Mais Michel ne pouvait oublier tous les problèmes que son imagination cherchait depuis deux jours à résoudre; et la manière dont, en ce moment même, la princesse serrait son bras en marchant, comme une amante passionnée ou comme une personne nerveuse peu habituée à la marche, en était un nouveau que n'expliquait pas suffisamment la vraisemblance d'un service rendu par son père à la signora.
Il avança d'abord résolument et en silence, se disant qu'il ne parlerait point le premier, qu'il ne se sentirait point ému, qu'il n'oublierait pas que le bras de Magnani avait pu être pressé de la même façon; qu'enfin il se tiendrait sur ses gardes: car, ou la princesse Agathe était folle, ou elle cachait, sous les dehors de la vertu et de l'abattement, une coquetterie insensée.
Mais tous ces beaux projets échouèrent bientôt. La région ombragée qu'ils traversaient, parmi des terres cultivées et plantées avec soin, était une suite de petits jardins appartenant à des artisans aisés ou à des bourgeois de la ville. Un joli sentier côtoyait ces enclos, séparés seulement par des buissons, des rosiers ou des plates-bandes d'herbes aromatiques. Çà et là des berceaux de vigne jetaient une ombre épaisse sur les pas de Michel. La lune ne lui prêtait plus que des rayons obliques et incertains. Mille parfums s'exhalaient de la campagne en fleurs, et la mer bruissait au loin d'une voix amoureuse derrière les collines. Les rossignols chantaient dans les jasmins. Quelques voix humaines chantaient aussi à distance et défiaient gaiement l'écho; mais il n'y avait personne sur le sentier que suivaient Michel et Agathe. Les petits jardins étaient déserts. Michel se sentait oppressé, sa marche se ralentissait, son bras tremblait convulsivement. Une légère brise faisait flotter près de son visage le voile de la princesse, et il s'imaginait entendre des paroles mystérieuses se glisser à son oreille. Il n'osait pas se retourner pour voir si c'était le souffle d'une femme ou celui de la nuit qui le caressait de si près.
«Mon cher Michel, lui dit la princesse d'un ton calme et confiant qui le fit tomber du ciel en terre, je vous demande pardon; mais il faut que je reprenne haleine. Je n'ai guère l'habitude de marcher, et je me sens très fatiguée. Voici un banc sous une tonnelle de girofliers qui m'invite à m'asseoir cinq minutes, et je ne pense pas que les propriétaires de ce petit jardin me fissent un crime d'en profiter s'ils me voyaient.»
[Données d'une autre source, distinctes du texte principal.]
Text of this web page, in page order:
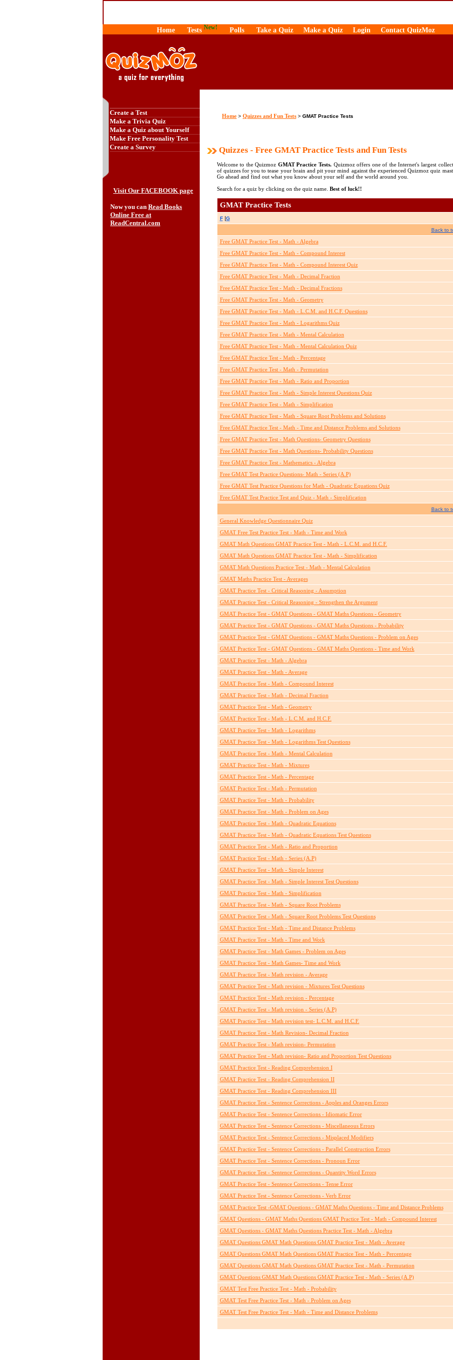
Home Tests New! Polls Take a Quiz Make a Quiz Login Contact QuizMoz
Create a Test
Make a Trivia Quiz
Make a Quiz about Yourself
Make Free Personality Test
Create a Survey
Visit Our FACEBOOK page
Now you can Read Books
Online Free at
ReadCentral.com
Home > Quizzes and Fun Tests > GMAT Practice Tests
Quizzes - Free GMAT Practice Tests and Fun Tests
Welcome to the Quizmoz GMAT Practice Tests.Quizmoz offers one of the Internet's largest
of quizzes for you to tease your brain and pit your mind against the experienced Quizmoz quiz
Go ahead and find out what you know about your self and the world around you.
Search for a quiz by clicking on the quiz name. Best of luck!!
GMAT Practice Tests
F|G
Back to
Free GMAT Practice Test - Math - Algebra
Free GMAT Practice Test - Math - Compound Interest
Free GMAT Practice Test - Math - Compound Interest Quiz
Free GMAT Practice Test - Math - Decimal Fraction
Free GMAT Practice Test - Math - Decimal Fractions
Free GMAT Practice Test - Math - Geometry
Free GMAT Practice Test - Math - L.C.M. and H.C.F. Questions
Free GMAT Practice Test - Math - Logarithms Quiz
Free GMAT Practice Test - Math - Mental Calculation
Free GMAT Practice Test - Math - Mental Calculation Quiz
Free GMAT Practice Test - Math - Percentage
Free GMAT Practice Test - Math - Permutation
Free GMAT Practice Test - Math - Ratio and Proportion
Free GMAT Practice Test - Math - Simple Interest Questions Quiz
Free GMAT Practice Test - Math - Simplification
Free GMAT Practice Test - Math - Square Root Problems and Solutions
Free GMAT Practice Test - Math - Time and Distance Problems and Solutions
Free GMAT Practice Test - Math Questions- Geometry Questions
Free GMAT Practice Test - Math Questions- Probability Questions
Free GMAT Practice Test - Mathematics - Algebra
Free GMAT Test Practice Questions- Math - Series (A.P)
Free GMAT Test Practice Questions for Math - Quadratic Equations Quiz
Free GMAT Test Practice Test and Quiz - Math - Simplification
Back to
General Knowledge Questionnaire Quiz
GMAT Free Test Practice Test - Math - Time and Work
GMAT Math Questions GMAT Practice Test - Math - L.C.M. and H.C.F.
GMAT Math Questions GMAT Practice Test - Math - Simplification
GMAT Math Questions Practice Test - Math - Mental Calculation
GMAT Maths Practice Test - Averages
GMAT Practice Test - Critical Reasoning - Assumption
GMAT Practice Test - Critical Reasoning - Strengthen the Argument
GMAT Practice Test - GMAT Questions - GMAT Maths Questions - Geometry
GMAT Practice Test - GMAT Questions - GMAT Maths Questions - Probability
GMAT Practice Test - GMAT Questions - GMAT Maths Questions - Problem on Ages
GMAT Practice Test - GMAT Questions - GMAT Maths Questions - Time and Work
GMAT Practice Test - Math - Algebra
GMAT Practice Test - Math - Average
GMAT Practice Test - Math - Compound Interest
GMAT Practice Test - Math - Decimal Fraction
GMAT Practice Test - Math - Geometry
GMAT Practice Test - Math - L.C.M. and H.C.F.
GMAT Practice Test - Math - Logarithms
GMAT Practice Test - Math - Logarithms Test Questions
GMAT Practice Test - Math - Mental Calculation
GMAT Practice Test - Math - Mixtures
GMAT Practice Test - Math - Percentage
GMAT Practice Test - Math - Permutation
GMAT Practice Test - Math - Probability
GMAT Practice Test - Math - Problem on Ages
GMAT Practice Test - Math - Quadratic Equations
GMAT Practice Test - Math - Quadratic Equations Test Questions
GMAT Practice Test - Math - Ratio and Proportion
GMAT Practice Test - Math - Series (A.P)
GMAT Practice Test - Math - Simple Interest
GMAT Practice Test - Math - Simple Interest Test Questions
GMAT Practice Test - Math - Simplification
GMAT Practice Test - Math - Square Root Problems
GMAT Practice Test - Math - Square Root Problems Test Questions
GMAT Practice Test - Math - Time and Distance Problems
GMAT Practice Test - Math - Time and Work
GMAT Practice Test - Math Games - Problem on Ages
GMAT Practice Test - Math Games- Time and Work
GMAT Practice Test - Math revision - Average
GMAT Practice Test - Math revision - Mixtures Test Questions
GMAT Practice Test - Math revision - Percentage
GMAT Practice Test - Math revision - Series (A.P)
GMAT Practice Test - Math revision test- L.C.M. and H.C.F.
GMAT Practice Test - Math Revision- Decimal Fraction
GMAT Practice Test - Math revision- Permutation
GMAT Practice Test - Math revision- Ratio and Proportion Test Questions
GMAT Practice Test - Reading Comprehension I
GMAT Practice Test - Reading Comprehension II
GMAT Practice Test - Reading Comprehension III
GMAT Practice Test - Sentence Corrections - Apples and Oranges Errors
GMAT Practice Test - Sentence Corrections - Idiomatic Error
GMAT Practice Test - Sentence Corrections - Miscellaneous Errors
GMAT Practice Test - Sentence Corrections - Misplaced Modifiers
GMAT Practice Test - Sentence Corrections - Parallel Construction Errors
GMAT Practice Test - Sentence Corrections - Pronoun Error
GMAT Practice Test - Sentence Corrections - Quantity Word Errors
GMAT Practice Test - Sentence Corrections - Tense Error
GMAT Practice Test - Sentence Corrections - Verb Error
GMAT Practice Test -GMAT Questions - GMAT Maths Questions - Time and Distance Problems
GMAT Questions - GMAT Maths Questions GMAT Practice Test - Math - Compound Interest
GMAT Questions - GMAT Maths Questions Practice Test - Math - Algebra
GMAT Questions GMAT Math Questions GMAT Practice Test - Math - Average
GMAT Questions GMAT Math Questions GMAT Practice Test - Math - Percentage
GMAT Questions GMAT Math Questions GMAT Practice Test - Math - Permutation
GMAT Questions GMAT Math Questions GMAT Practice Test - Math - Series (A.P)
GMAT Test Free Practice Test - Math - Probability
GMAT Test Free Practice Test - Math - Problem on Ages
GMAT Test Free Practice Test - Math - Time and Distance Problems
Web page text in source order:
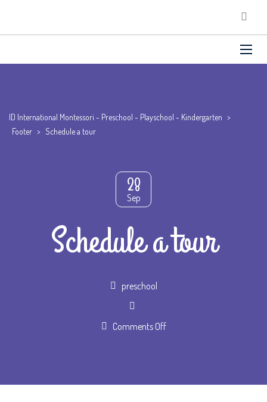
ID International Montessori - Preschool - Playschool - Kindergarten >
Footer > Schedule a tour
28
Sep
Schedule a tour
Author
preschool
Comments Offon

Michel la conduisit au banc qu'elle lui désignait, et, encore une fois ramené à la raison, il s'éloigna respectueusement de quelques pas pour aller contempler une petite fontaine dont le doux gazouillement ne put le distraire de sa rêverie.
«Oui, oui, c'était un rêve, ou bien c'est ma petite sœur Mila qui m'a donné ce baiser. Elle est railleuse et folâtre! elle eût pu m'expliquer le grand mystère du médaillon, si je l'eusse interrogée franchement et sérieusement. Sans doute il y a à tout cela une cause très naturelle dont je ne m'avise pas. N'en est-il pas toujours ainsi des causes premières? La seule qu'on ne devine pas, c'est justement la plus simple. Ah! si Mila savait avec quel danger elle se joue, et le mal dont elle pourrait préserver ma raison en me disant la vérité!... Je la presserai tellement demain qu'elle m'avouera tout!»
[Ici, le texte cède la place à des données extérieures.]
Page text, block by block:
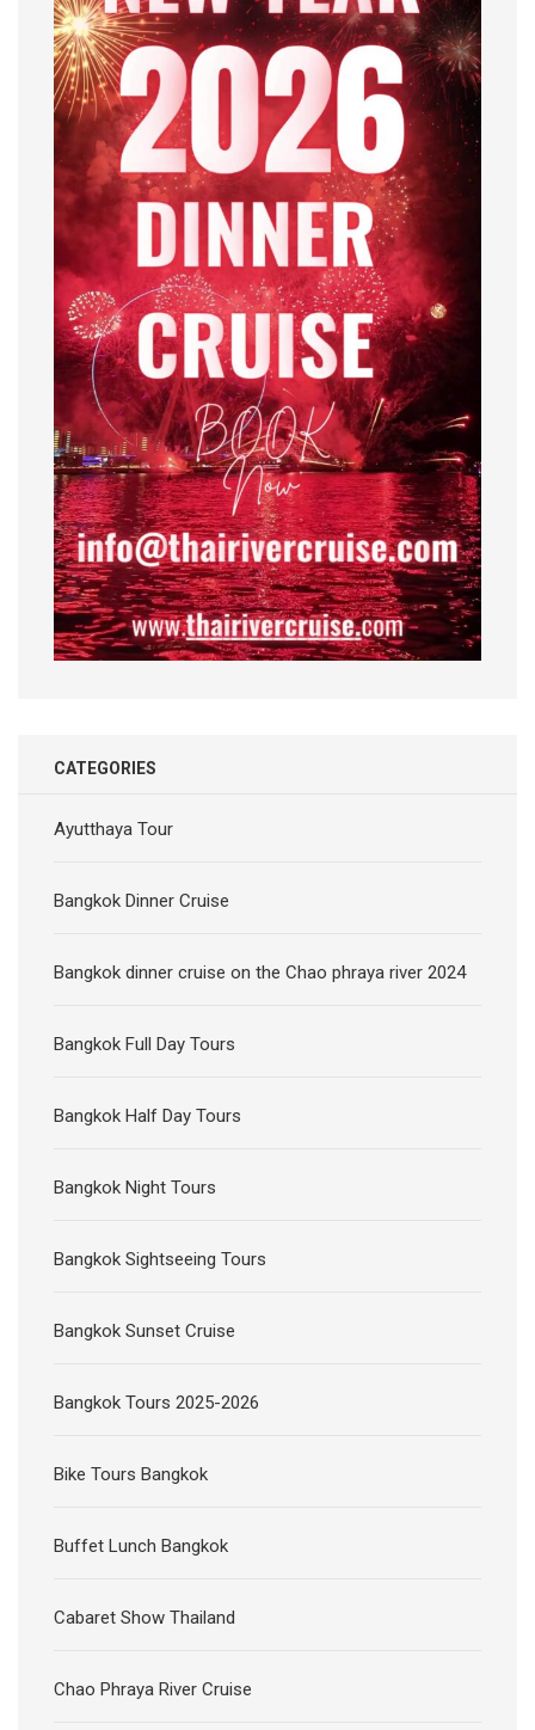
CATEGORIES
Ayutthaya Tour
Bangkok Dinner Cruise
Bangkok dinner cruise on the Chao phraya river 2024
Bangkok Full Day Tours
Bangkok Half Day Tours
Bangkok Night Tours
Bangkok Sightseeing Tours
Bangkok Sunset Cruise
Bangkok Tours 2025-2026
Bike Tours Bangkok
Buffet Lunch Bangkok
Cabaret Show Thailand
Chao Phraya River Cruise
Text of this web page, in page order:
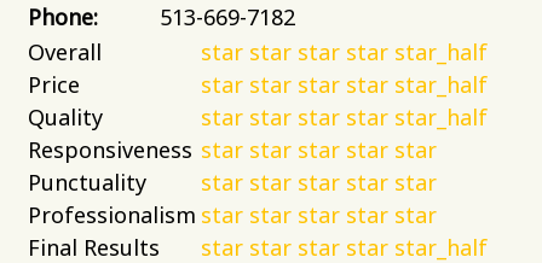
Phone:
513-669-7182
Overall
star star star star star_half
Price
star star star star star_half
Quality
star star star star star_half
Responsiveness star star star star star
Punctuality
star star star star star
Professionalism star star star star star
Final Results
star star star star star_half
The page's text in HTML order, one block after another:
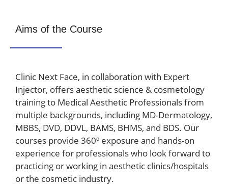
Aims of the Course
Clinic Next Face, in collaboration with Expert
Injector, offers aesthetic science & cosmetology
training to Medical Aesthetic Professionals from
multiple backgrounds, including MD-Dermatology,
MBBS, DVD, DDVL, BAMS, BHMS, and BDS. Our
courses provide 360º exposure and hands-on
experience for professionals who look forward to
practicing or working in aesthetic clinics/hospitals
or the cosmetic industry.
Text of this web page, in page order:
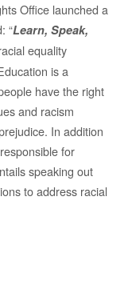
Office launched a
“Learn, Speak,
equality
is a
have the right
and racism
In addition
for
speaking out
to address racial
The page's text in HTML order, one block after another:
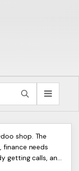
shop. The
finance needs
getting calls, and
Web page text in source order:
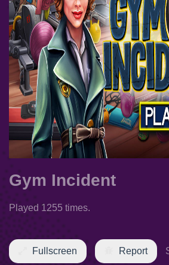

Le Piccinino enjamber adroitement le mur. ([Page 115.])
Et pendant que Michel se parlait ainsi à lui-même, l'eau cristalline murmurait toujours dans l'étroit bassin où tremblotait le spectre de la lune. C'était un petit monument de terre cuite, d'une naïveté classique, qui épanchait cette onde discrète; un Cupidon marin saisissant une grosse carpe, dont la bouche lançait d'un pied de haut le filet d'eau dans le réservoir. L'artisan qui avait exécuté cette figurine avait voulu lui donner l'air mutin, mais il n'avait réussi qu'à donner aux gros yeux de la carpe une expression de férocité grotesque. Michel regardait ce groupe sans le voir, et c'était en vain que la nuit se faisait belle et parfumée; lui, l'amant passionné de la nature, perdu dans ses propres pensées, lui refusait ce soir-là son hommage accoutumé.
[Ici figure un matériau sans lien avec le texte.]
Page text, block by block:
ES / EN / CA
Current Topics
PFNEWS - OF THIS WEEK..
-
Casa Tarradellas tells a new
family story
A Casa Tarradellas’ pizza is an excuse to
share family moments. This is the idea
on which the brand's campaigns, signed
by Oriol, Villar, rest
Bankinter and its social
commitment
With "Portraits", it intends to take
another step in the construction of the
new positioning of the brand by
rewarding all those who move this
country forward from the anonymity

Et pourtant ce murmure de l'eau agissait sur son imagination sans qu'il voulût s'en rendre compte. Il lui rappelait une harmonie semblable, le murmure timide et mélancolique dont la Naïade de marbre remplissait la grotte du palais Palmarosa en épanchant son urne dans la conque; et les délices de son rêve repassaient devant lui, et Michel eût voulu pouvoir s'endormir là pour retrouver son hallucination.